— Ему больно?
— Уже нет, лекарство обладает анальгезирующим действием.
— Вадим… Дядя Дэвид…
— Тише, тише, спи. Всё хорошо, всё прошло, мы рядом, мы не оставим тебя…
Пальцы Элайи вцепились в руку Дэвида — аж посинели.
— Не уходите… Господи! Услышь молитву мою, и вопль мой да придёт к тебе. Не скрывай лица твоего от меня, в день скорби моей приклони ко мне ухо твоё, в день, когда воззову к тебе, скоро услышь меня. Ибо исчезли, как дым, дни мои, и кости мои обожжены, как головня…*
По возвращении Виргинии и Офелии состоялся, конечно, непростой семейный разговор.
— Он переволновался из-за предстоящего, это ясно. Все эти мысли — как его примут в школе, как он справится… Теперь он, наверное, даже слышать о школе не хочет — ведь такое может случиться с ним и там.
Кто б там что ни говорил, что детям не представить, да и слава богу, того, что происходит иногда в голове взрослых, Вадим — представлял. В немалой степени благодаря Элайе, который, в силу своего дара, знал не только то, чем с ним хотели поделиться. Но и то, что от него скрывали всеми силами. Он не раз говорил с тихой горечью, что кроме страха за его жизнь, его будущее мама испытывает чувство глубокой, жгучей вины за то, что у неё такой ребёнок, что она подвергает постоянному риску всякого, кто имеет с ними дело. Она любит Элайю, она жизни не пожалеет для его блага, да, и она делает всё, чтоб ничего об этих её чувствах не вырвалось из её уст тогда, когда хотя бы теоретически он может услышать. Но много ли можно скрыть от настолько сильного телепата?
— Ну, что скажешь? — неожиданно обратилась Виргиния к Вадиму.
В первое мгновение он, конечно, растерялся. Всё это время, пока Дэвид излагал матерям Элайи и своему мужу произошедшее, он сидел ни жив ни мёртв, ожидая, что гнев тёть обрушится на него — это ведь он громче всех настаивал, что брату нужно переходить с домашнего обучения на обычное. И мама, когда узнает, наверняка тоже много выскажет на тему некоторых переумничавших умников, не понимающих, что с врождённой болезнью невозможно не считаться.
— Я… да, понимаю, что он боится. Но ведь он так ВСЕГДА будет бояться! Ему нужно в школу. Страх нужно преодолевать. Только если он будет ходить в школу, он перестанет однажды бояться выйти в мир. Он же не может всю жизнь прожить в своей комнате, ему всё равно придётся выходить… Вы ведь тоже понимаете это. Просто нужно быть внимательным, предупредить всех учителей… Они поймут, я уверен. И если он перестанет бояться, если будет знать, что в случае приступа ему помогут, что не возненавидят его — и приступов будет меньше.
Взрослые переглянулись.
— А парень с характером, — присвистнул дядя Диус, — да ещё каким.
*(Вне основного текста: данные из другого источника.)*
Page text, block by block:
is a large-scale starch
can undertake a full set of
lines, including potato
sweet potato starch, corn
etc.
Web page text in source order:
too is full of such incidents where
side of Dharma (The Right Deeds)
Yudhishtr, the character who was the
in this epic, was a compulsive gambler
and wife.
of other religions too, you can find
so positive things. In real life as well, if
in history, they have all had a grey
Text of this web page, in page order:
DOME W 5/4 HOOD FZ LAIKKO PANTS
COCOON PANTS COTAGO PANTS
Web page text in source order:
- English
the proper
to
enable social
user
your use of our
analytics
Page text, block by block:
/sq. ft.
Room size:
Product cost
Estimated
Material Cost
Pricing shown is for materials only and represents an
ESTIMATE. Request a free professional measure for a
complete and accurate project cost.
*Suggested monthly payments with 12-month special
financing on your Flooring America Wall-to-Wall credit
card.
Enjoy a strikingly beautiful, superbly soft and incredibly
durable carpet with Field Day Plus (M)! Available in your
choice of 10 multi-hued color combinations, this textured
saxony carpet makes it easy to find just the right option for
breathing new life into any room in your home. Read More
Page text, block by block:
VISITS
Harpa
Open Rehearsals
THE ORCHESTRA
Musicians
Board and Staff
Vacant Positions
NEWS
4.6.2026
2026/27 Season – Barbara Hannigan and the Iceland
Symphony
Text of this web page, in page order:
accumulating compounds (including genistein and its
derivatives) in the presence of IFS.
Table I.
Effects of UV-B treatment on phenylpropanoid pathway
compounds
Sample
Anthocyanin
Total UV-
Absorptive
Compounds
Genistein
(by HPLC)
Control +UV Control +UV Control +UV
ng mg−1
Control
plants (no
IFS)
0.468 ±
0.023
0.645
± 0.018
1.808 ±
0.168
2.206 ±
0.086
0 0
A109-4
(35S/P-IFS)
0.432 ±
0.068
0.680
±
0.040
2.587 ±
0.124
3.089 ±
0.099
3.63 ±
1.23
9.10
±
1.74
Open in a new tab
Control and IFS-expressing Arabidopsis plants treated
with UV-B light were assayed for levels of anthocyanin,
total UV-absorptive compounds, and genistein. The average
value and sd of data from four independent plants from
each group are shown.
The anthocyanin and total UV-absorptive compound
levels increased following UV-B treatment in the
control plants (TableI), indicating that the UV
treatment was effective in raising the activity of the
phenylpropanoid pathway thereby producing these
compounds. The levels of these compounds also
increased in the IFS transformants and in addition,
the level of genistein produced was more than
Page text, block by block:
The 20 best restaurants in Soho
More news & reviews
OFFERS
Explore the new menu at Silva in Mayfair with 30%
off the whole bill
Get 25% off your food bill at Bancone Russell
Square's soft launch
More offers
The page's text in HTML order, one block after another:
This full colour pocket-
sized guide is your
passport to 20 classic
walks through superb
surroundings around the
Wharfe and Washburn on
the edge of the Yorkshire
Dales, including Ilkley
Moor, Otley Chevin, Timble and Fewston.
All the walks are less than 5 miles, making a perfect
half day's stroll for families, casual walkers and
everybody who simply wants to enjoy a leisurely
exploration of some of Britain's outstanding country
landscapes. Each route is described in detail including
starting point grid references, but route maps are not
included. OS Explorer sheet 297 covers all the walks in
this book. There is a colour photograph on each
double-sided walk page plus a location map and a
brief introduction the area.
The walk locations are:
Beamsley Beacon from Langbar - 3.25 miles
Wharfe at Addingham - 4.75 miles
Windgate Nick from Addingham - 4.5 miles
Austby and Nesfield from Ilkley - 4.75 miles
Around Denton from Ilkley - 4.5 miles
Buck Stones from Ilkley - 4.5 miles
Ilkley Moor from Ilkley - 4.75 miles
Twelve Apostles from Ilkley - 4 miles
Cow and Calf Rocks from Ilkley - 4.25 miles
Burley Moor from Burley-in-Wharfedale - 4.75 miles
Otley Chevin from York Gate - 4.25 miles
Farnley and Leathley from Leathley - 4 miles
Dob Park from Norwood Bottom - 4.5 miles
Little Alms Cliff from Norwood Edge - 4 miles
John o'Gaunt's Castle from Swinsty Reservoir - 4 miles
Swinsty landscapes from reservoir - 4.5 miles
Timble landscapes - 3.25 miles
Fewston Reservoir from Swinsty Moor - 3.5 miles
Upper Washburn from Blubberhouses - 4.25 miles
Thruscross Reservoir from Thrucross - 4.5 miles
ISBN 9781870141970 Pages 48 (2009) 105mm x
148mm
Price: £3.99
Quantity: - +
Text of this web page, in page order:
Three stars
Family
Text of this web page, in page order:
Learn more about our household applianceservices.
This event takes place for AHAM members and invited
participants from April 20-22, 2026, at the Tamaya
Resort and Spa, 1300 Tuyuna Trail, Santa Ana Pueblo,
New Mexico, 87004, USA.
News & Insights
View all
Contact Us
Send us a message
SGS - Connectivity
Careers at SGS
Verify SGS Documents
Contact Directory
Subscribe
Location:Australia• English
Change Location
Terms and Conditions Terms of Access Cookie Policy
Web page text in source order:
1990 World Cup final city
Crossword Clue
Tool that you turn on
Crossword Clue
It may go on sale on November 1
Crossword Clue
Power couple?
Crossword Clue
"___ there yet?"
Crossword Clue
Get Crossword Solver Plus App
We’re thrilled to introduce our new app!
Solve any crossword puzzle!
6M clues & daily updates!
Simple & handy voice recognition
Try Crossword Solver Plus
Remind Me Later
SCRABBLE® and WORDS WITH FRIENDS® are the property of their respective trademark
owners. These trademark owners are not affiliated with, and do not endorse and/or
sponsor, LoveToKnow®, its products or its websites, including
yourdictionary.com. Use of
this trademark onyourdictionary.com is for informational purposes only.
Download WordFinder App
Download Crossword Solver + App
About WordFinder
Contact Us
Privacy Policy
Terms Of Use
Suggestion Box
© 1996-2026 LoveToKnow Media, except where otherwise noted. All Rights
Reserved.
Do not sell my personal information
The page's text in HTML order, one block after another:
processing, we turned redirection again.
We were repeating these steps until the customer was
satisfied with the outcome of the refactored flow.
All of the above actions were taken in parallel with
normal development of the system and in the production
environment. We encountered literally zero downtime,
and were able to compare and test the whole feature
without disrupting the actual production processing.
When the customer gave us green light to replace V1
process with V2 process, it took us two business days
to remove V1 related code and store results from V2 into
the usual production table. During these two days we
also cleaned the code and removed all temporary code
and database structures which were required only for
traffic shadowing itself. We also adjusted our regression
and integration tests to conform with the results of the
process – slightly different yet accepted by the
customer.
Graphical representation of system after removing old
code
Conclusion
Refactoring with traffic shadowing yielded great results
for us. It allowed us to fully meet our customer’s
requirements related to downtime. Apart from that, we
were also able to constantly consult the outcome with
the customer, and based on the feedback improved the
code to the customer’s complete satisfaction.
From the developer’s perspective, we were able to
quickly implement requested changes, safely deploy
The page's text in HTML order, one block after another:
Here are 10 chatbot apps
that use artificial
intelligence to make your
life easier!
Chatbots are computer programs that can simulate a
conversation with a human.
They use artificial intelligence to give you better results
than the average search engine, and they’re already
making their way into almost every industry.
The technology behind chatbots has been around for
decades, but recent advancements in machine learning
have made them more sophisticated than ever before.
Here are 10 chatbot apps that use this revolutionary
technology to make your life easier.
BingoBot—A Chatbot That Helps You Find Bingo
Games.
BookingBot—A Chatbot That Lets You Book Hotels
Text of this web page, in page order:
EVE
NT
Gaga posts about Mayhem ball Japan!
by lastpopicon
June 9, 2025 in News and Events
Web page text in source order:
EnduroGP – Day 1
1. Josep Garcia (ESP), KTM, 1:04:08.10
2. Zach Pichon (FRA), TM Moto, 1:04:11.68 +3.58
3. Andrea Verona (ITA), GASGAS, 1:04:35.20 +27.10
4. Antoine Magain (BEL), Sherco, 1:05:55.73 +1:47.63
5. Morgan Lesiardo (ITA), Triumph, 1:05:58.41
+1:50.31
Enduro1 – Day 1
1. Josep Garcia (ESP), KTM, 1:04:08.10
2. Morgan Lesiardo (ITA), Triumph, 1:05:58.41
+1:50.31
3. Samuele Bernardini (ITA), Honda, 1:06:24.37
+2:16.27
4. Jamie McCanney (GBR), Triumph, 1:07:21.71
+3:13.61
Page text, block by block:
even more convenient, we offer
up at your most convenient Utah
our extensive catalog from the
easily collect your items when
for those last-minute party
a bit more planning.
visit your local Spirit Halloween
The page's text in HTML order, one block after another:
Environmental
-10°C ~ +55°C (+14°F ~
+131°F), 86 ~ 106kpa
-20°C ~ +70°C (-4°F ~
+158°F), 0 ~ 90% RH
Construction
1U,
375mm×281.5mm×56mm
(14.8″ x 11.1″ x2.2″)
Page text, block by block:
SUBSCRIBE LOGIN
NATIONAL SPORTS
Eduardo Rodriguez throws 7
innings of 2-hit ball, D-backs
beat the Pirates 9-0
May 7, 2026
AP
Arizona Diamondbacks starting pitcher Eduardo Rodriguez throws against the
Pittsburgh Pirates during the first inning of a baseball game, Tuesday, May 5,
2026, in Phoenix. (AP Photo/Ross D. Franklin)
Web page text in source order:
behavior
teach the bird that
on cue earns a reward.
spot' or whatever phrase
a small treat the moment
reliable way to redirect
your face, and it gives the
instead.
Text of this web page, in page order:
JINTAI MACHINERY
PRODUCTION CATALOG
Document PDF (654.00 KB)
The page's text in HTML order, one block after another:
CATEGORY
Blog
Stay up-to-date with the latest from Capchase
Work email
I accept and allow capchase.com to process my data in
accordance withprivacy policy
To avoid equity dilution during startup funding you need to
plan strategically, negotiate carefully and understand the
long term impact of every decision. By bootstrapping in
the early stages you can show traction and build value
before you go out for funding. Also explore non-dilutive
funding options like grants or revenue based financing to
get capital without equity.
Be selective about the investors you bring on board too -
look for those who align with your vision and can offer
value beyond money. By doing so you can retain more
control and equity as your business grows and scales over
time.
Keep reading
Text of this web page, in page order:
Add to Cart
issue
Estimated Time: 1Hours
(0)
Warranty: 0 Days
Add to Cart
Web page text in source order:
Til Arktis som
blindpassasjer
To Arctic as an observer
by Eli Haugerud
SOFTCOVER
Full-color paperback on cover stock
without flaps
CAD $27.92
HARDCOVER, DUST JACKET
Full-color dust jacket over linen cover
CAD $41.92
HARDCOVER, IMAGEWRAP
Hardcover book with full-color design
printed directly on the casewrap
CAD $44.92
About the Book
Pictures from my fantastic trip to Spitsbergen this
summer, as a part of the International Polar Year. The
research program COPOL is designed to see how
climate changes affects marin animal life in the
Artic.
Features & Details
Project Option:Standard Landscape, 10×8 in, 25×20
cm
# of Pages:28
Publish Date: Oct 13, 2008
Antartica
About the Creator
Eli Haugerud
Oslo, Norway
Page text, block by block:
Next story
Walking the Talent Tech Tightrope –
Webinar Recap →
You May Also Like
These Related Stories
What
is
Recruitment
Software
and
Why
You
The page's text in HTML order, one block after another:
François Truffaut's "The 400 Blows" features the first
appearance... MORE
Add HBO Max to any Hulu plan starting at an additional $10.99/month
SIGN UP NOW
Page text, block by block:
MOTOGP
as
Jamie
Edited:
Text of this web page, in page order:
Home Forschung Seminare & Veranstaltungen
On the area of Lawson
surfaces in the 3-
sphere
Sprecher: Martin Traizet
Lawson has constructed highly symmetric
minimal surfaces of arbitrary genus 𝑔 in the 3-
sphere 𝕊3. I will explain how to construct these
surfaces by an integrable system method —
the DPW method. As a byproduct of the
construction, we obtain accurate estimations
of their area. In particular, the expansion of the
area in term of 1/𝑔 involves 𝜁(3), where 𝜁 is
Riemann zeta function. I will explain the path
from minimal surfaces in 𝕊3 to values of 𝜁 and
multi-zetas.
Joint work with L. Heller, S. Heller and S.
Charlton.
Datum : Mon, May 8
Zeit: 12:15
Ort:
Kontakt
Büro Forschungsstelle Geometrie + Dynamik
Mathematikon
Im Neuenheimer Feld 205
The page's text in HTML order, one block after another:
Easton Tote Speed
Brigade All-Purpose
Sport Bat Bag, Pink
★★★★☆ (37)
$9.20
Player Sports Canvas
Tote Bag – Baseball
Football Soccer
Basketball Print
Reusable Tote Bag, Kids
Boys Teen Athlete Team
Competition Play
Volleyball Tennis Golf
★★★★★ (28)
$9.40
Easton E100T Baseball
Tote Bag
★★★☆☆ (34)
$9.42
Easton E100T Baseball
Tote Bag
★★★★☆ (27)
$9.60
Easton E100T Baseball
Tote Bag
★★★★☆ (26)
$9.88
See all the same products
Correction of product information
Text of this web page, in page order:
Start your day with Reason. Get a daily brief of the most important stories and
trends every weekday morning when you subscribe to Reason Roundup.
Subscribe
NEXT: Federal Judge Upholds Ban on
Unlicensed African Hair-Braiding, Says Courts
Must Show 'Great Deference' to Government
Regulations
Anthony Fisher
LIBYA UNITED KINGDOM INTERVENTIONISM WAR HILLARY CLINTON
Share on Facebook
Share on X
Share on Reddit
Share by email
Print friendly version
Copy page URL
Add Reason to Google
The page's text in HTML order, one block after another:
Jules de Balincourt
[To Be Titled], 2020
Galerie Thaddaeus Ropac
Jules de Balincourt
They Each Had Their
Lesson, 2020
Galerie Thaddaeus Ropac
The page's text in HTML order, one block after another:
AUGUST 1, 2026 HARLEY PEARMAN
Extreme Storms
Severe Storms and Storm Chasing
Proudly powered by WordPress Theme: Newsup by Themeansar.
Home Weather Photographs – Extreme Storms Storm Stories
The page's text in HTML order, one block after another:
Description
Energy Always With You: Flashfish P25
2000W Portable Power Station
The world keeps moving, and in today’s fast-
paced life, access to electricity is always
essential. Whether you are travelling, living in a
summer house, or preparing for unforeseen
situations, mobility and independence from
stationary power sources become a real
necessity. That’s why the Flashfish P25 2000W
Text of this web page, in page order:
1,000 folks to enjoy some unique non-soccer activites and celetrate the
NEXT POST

— Самое паршивое, что он прав, — вздохнула Виргиния, — мы не бессмертны, как ни крути, мальца всё равно надо… прости господи… интегрировать в общество. А какие варианты? Здесь нет таких лечебниц, чтоб даже теоретически рассматривать то, что рассматривать тут никто не хочет. Он, конечно, не сидит на шее корианского общества, мы, слава богу, сами с деньгами, но жить затворником я и врагу не пожелаю, не то чтоб своему сыну.
Офелия зябко обхватила плечи.
— Я столько думала — как жил Алан, какую боль испытывала Кэролин всю его жизнь… Вот теперь знаю.
— Тётя Офелия… Но теперь ведь не те времена, и мы не на Земле. От этого обязательно найдут средство. Столько докторов беспокоятся об Элайе…
— Спасибо, дитя, на добром слове, но мне бы твой оптимизм.
— Офелия, — Дэвид мягко коснулся её руки, — здесь всем страшно от одной мысли, что с Элайей может случиться такое в школе, и никого из нас не будет рядом. Но Вадим прав, страх нужно преодолевать, иного пути нет. Если сейчас мы решим, что не можем позволить эту действительно рискованную авантюру — ему не будет легче. Поверьте, я знаю это. Да, он согласится, что так правильно — не подвергать опасности учителей и одноклассников, не вызывать к себе ужас и ненависть… Но сам себя бояться и ненавидеть он будет только сильнее, а значит — и болезнь будет иметь над ним всё большую власть. Как ни трудно это принять, ему как воздух необходим этот шанс.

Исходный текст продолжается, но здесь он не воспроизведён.